Stored records:

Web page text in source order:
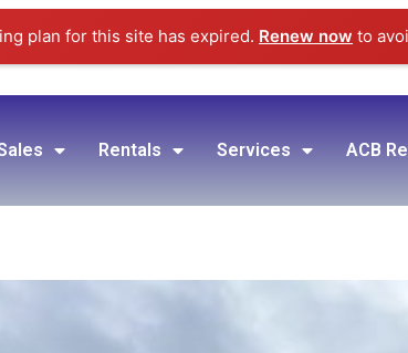
plan for this site has expired. Renew now to
Rentals Services ACB
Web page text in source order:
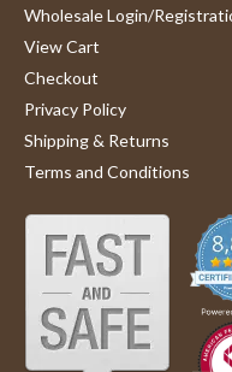
Wholesale Login/
View Cart
Checkout
Privacy Policy
Shipping & Returns
Terms and Conditions
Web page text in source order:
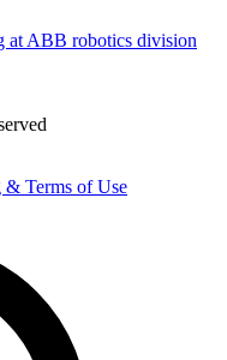
at ABB robotics division
Terms of Use
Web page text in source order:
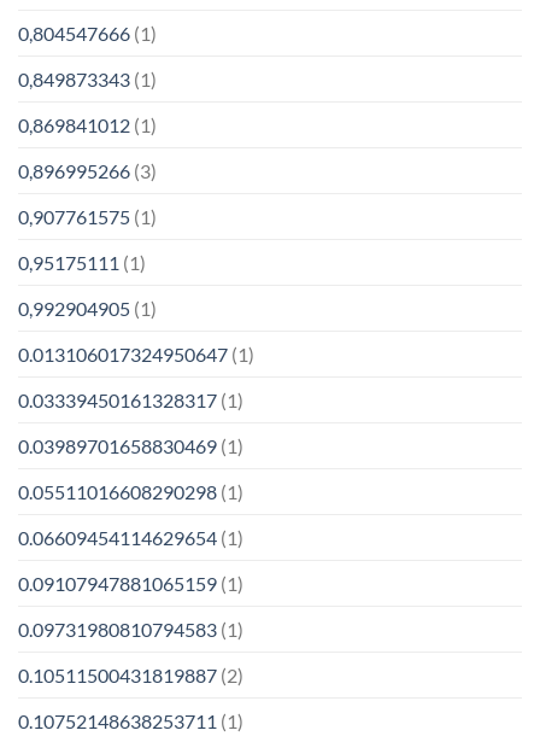
0,804547666 (1)
0,849873343 (1)
0,869841012 (1)
0,896995266 (3)
0,907761575 (1)
0,95175111 (1)
0,992904905 (1)
0.013106017324950647 (1)
0.03339450161328317 (1)
0.03989701658830469 (1)
0.05511016608290298 (1)
0.06609454114629654 (1)
0.09107947881065159 (1)
0.09731980810794583 (1)
0.10511500431819887 (2)
0.10752148638253711 (1)

• TO DO:
Set down all of the entries exactly. Leave the pictures out.

• OUTPUT FOR THIS EXERCISE:
Web page text in source order:
plan for this site has expired. Renew now to
Rentals Services ACB
Web page text in source order:
Wholesale Login/
View Cart
Checkout
Privacy Policy
Shipping & Returns
Terms and Conditions
Web page text in source order:
at ABB robotics division
Terms of Use
Web page text in source order:
0,804547666 (1)
0,849873343 (1)
0,869841012 (1)
0,896995266 (3)
0,907761575 (1)
0,95175111 (1)
0,992904905 (1)
0.013106017324950647 (1)
0.03339450161328317 (1)
0.03989701658830469 (1)
0.05511016608290298 (1)
0.06609454114629654 (1)
0.09107947881065159 (1)
0.09731980810794583 (1)
0.10511500431819887 (2)
0.10752148638253711 (1)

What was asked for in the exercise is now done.